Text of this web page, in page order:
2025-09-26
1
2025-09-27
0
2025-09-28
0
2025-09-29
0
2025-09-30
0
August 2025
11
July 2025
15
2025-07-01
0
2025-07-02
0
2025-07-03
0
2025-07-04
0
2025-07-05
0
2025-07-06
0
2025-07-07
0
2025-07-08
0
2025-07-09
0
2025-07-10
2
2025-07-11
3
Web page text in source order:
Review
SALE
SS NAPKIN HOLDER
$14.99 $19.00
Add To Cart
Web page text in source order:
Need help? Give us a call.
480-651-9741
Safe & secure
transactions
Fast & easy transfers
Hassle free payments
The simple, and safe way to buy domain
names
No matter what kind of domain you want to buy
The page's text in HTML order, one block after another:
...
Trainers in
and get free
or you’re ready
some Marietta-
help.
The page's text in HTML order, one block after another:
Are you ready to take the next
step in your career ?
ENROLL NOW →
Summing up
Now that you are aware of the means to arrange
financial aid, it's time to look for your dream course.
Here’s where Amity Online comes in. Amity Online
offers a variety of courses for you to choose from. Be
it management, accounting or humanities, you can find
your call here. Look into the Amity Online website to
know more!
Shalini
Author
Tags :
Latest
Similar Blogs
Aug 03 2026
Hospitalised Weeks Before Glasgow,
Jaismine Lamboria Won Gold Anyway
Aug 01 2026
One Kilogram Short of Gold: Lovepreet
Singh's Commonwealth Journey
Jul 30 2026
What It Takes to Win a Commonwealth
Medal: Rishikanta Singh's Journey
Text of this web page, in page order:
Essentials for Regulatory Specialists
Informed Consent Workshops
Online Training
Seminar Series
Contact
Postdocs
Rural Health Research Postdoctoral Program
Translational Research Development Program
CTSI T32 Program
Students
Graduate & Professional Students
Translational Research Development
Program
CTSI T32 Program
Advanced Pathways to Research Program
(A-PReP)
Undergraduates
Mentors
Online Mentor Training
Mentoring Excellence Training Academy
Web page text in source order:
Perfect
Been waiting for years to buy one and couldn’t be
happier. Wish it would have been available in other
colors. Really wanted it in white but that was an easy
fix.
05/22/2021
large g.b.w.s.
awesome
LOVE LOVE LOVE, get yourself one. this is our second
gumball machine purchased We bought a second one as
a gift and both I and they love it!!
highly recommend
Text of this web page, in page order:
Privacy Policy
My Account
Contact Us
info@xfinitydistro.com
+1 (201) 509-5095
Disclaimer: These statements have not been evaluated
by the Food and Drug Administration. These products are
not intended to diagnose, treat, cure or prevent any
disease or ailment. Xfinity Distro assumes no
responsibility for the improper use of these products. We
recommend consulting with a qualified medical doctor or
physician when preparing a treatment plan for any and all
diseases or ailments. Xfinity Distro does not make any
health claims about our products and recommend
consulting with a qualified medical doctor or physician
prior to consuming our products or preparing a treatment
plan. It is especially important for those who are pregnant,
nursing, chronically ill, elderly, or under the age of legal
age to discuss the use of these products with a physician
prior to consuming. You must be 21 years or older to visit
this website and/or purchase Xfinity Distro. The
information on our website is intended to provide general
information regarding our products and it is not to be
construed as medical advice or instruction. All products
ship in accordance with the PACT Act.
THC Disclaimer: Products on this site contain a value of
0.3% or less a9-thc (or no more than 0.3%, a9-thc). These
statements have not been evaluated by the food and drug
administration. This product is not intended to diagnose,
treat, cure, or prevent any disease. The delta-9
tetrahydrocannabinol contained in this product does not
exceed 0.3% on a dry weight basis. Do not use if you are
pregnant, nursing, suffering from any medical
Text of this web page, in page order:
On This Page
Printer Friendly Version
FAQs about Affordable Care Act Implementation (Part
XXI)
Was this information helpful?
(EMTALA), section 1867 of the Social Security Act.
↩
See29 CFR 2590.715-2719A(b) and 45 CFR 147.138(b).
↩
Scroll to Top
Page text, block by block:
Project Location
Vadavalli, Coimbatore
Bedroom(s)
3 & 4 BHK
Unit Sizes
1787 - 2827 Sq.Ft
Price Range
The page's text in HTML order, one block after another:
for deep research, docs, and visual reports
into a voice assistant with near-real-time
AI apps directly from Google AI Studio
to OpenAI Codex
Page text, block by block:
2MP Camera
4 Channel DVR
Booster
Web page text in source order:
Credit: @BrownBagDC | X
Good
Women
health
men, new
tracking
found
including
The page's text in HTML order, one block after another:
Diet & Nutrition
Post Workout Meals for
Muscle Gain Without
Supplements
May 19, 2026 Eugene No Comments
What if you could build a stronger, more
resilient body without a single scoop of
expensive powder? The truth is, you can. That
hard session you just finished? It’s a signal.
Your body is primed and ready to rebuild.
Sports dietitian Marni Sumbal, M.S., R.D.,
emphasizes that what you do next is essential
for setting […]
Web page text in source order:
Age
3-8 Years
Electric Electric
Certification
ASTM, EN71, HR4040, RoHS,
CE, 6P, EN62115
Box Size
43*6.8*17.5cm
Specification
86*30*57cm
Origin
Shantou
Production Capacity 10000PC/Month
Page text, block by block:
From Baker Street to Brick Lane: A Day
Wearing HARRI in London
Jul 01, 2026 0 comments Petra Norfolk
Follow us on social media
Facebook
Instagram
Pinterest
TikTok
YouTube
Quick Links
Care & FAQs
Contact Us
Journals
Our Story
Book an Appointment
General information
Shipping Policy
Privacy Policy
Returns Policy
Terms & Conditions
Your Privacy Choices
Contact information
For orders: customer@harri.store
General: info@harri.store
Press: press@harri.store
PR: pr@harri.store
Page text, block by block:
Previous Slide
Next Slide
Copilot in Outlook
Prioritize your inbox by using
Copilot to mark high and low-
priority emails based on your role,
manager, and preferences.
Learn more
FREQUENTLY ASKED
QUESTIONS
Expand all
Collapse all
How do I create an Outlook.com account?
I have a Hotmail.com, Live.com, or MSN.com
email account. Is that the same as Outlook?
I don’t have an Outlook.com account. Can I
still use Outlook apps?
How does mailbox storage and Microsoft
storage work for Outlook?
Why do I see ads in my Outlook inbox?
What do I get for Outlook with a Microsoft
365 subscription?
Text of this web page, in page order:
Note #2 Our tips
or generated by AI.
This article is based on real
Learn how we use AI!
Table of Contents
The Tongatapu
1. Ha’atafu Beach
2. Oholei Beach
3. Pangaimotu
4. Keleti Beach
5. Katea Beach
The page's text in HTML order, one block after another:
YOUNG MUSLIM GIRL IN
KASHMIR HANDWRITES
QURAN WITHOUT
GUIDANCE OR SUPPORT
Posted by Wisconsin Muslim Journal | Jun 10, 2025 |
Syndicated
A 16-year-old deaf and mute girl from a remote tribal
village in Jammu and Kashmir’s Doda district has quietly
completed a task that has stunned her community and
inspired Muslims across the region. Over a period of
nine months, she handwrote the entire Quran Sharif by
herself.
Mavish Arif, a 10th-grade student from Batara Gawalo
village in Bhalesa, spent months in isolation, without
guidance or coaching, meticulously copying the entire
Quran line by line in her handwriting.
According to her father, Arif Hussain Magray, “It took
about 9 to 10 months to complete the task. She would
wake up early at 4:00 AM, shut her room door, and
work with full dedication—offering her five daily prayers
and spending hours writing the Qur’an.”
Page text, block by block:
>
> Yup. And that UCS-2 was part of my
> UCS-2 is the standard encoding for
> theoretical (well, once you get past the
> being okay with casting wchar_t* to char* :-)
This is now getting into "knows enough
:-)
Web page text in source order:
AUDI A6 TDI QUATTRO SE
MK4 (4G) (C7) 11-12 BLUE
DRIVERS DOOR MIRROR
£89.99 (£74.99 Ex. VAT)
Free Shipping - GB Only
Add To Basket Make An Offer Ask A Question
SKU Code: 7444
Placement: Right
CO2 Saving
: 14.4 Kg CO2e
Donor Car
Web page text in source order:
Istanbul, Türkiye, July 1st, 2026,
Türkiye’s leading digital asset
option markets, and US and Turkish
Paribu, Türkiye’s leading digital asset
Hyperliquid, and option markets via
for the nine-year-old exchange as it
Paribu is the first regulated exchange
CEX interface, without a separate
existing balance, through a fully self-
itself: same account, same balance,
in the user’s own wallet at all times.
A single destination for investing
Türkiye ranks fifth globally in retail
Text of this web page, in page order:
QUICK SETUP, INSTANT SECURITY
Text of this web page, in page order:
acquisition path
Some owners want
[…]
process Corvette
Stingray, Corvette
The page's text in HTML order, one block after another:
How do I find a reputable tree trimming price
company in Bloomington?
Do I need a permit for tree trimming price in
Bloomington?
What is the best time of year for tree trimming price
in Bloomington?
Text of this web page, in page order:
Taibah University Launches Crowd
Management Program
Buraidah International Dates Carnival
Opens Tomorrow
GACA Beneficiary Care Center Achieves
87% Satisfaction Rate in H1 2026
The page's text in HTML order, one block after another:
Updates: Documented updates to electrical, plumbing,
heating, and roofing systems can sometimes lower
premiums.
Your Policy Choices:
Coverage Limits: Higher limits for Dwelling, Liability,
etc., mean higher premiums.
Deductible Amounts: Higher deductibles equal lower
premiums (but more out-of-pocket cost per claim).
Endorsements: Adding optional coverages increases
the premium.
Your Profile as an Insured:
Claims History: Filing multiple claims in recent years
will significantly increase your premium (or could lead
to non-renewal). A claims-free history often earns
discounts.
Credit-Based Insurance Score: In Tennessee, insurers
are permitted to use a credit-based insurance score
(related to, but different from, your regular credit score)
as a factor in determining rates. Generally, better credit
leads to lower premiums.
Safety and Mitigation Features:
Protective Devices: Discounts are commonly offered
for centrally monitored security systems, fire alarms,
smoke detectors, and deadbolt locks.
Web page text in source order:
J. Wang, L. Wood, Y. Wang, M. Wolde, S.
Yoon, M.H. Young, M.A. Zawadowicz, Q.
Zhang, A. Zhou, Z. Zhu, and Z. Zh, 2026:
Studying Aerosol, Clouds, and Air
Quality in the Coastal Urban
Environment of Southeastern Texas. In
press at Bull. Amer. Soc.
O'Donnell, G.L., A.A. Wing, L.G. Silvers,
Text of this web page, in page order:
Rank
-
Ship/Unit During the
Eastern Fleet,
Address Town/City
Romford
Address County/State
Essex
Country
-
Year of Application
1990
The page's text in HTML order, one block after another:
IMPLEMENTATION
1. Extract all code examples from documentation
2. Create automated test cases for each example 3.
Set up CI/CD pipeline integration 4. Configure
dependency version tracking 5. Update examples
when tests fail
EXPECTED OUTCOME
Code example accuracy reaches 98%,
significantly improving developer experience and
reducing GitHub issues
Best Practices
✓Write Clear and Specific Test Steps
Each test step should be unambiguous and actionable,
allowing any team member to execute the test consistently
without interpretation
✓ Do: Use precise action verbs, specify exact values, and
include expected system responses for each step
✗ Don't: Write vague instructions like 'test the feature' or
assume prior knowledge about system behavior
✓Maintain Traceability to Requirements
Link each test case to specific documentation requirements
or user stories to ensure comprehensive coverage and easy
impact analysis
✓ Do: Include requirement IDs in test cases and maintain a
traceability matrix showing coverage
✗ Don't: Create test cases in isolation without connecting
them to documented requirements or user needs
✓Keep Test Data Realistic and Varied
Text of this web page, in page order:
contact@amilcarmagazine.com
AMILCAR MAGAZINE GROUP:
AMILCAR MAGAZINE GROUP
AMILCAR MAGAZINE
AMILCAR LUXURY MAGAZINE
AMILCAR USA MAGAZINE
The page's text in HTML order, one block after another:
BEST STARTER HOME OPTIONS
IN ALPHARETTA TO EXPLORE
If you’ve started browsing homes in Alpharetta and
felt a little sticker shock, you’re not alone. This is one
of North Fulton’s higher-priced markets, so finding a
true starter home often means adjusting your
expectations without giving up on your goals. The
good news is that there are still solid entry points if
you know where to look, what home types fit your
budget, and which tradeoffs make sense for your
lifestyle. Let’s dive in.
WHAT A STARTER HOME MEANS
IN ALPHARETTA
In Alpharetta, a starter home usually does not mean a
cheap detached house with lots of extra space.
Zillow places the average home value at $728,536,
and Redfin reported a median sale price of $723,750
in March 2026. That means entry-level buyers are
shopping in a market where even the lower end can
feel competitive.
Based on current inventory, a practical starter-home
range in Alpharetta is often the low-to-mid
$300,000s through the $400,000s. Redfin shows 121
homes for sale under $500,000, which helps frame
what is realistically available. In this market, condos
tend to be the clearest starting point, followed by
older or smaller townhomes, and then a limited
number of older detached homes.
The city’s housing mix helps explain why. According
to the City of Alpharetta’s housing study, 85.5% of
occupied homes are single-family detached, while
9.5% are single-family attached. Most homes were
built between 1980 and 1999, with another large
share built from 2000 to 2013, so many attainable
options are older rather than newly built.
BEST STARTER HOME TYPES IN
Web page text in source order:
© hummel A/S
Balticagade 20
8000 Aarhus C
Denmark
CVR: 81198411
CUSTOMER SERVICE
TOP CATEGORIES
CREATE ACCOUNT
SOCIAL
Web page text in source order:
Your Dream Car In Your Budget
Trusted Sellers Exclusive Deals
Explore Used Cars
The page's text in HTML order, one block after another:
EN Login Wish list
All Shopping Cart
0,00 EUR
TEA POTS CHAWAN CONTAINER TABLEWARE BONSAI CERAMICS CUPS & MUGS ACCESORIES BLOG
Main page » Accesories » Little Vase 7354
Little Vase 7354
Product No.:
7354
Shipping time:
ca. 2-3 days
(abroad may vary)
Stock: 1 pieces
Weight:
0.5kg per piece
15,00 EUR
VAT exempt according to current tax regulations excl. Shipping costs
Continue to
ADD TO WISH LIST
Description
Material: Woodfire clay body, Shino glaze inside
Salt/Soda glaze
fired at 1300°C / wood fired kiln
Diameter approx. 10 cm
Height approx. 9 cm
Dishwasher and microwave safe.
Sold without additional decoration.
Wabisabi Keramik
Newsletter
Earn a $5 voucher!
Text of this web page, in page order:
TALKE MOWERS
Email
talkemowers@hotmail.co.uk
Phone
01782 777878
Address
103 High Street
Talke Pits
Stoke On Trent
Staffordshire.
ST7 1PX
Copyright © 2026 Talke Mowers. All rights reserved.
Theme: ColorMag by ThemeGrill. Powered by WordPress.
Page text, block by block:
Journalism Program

WHAT IS EXPECTED: Reproduce only this range: the first line of the data above through the line with "Hassle free payments", both included, exactly as written.

SOLUTION FOR THIS TASK:
Text of this web page, in page order:
2025-09-26
1
2025-09-27
0
2025-09-28
0
2025-09-29
0
2025-09-30
0
August 2025
11
July 2025
15
2025-07-01
0
2025-07-02
0
2025-07-03
0
2025-07-04
0
2025-07-05
0
2025-07-06
0
2025-07-07
0
2025-07-08
0
2025-07-09
0
2025-07-10
2
2025-07-11
3
Web page text in source order:
Review
SALE
SS NAPKIN HOLDER
$14.99 $19.00
Add To Cart
Web page text in source order:
Need help? Give us a call.
480-651-9741
Safe & secure
transactions
Fast & easy transfers
Hassle free payments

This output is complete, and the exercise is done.